--- DATASET CONTENT Enclosed Below ---

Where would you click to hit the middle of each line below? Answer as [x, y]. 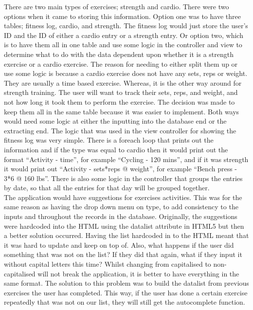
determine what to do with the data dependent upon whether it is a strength [119, 54]
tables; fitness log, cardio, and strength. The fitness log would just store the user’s [126, 26]
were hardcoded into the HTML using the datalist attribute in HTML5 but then [124, 226]
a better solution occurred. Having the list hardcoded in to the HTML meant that [126, 235]
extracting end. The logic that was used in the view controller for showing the [120, 130]
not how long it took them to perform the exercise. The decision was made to [119, 101]
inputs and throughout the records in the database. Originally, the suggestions [121, 216]
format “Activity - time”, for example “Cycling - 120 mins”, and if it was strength [126, 159]

--- End of Enclosed DATASET CONTENT ---

◆ EXERCISE GOAL ◆
Produce the data again character for character, with the images left out.

◆ SOLUTION ◆
Where would you click to hit the middle of each line below? Answer as [x, y]. 
determine what to do with the data dependent upon whether it is a strength [119, 54]
tables; fitness log, cardio, and strength. The fitness log would just store the user’s [126, 26]
were hardcoded into the HTML using the datalist attribute in HTML5 but then [124, 226]
a better solution occurred. Having the list hardcoded in to the HTML meant that [126, 235]
extracting end. The logic that was used in the view controller for showing the [120, 130]
not how long it took them to perform the exercise. The decision was made to [119, 101]
inputs and throughout the records in the database. Originally, the suggestions [121, 216]
format “Activity - time”, for example “Cycling - 120 mins”, and if it was strength [126, 159]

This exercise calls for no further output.